A study carried out by researchers from Fiocruz (Oswaldo Cruz Foundation) Minas managed to identify a mechanism for altering the profile of macrophages, a type of defense cell in the body, which prevents the growth of malignant breast tumors. The findings were published in the International Journal of Pharmaceutics.
According to the researchers, approximately 50% of the tumor mass is composed of these cells and, therefore, their activity directly influences the prognosis of the disease.
There are two types of macrophage cells: M2, which has more anti-inflammatory characteristics, and which would be more related to greater tumor permissiveness; and M1, which are pro-inflammatory and more effective in limiting tumor progression.
Thus, the proposal among the researchers was to reprogram the profile of M2 macrophages in the tumor environment, transforming them into M1, in an attempt to inhibit the development of cancer cells. For this, iron oxide nanoparticles were used.
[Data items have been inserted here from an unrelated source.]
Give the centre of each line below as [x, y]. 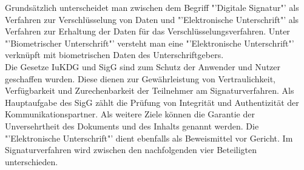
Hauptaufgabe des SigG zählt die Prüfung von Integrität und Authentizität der [152, 102]
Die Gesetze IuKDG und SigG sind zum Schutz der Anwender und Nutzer [143, 66]
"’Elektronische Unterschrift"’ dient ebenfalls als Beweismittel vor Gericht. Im [149, 138]
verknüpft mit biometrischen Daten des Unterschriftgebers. [114, 55]
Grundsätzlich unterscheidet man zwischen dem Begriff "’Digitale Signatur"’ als [152, 7]
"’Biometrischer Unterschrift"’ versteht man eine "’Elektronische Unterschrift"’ [150, 43]
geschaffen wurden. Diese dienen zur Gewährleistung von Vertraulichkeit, [140, 78]
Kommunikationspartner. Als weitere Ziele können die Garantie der [130, 114]

“Through a broad review of the literature on the subject, we saw that iron oxide nanoparticles had the potential to act in the reprogramming of the macrophage phenotype. So, the idea was to transform M2 into M1, through local treatment, performed directly on the tumor, which allowed greater control in relation to systemic interventions”, explains Camila Sales Nascimento, post-doctoral student in the cellular and molecular immunology group, who was in charge of the project.
The iron oxide nanoparticles used in the study were produced in the laboratories of Fiocruz Minas, through a partnership with the Physics Department of the Federal University of Pernambuco, which originally developed the magnetic compound.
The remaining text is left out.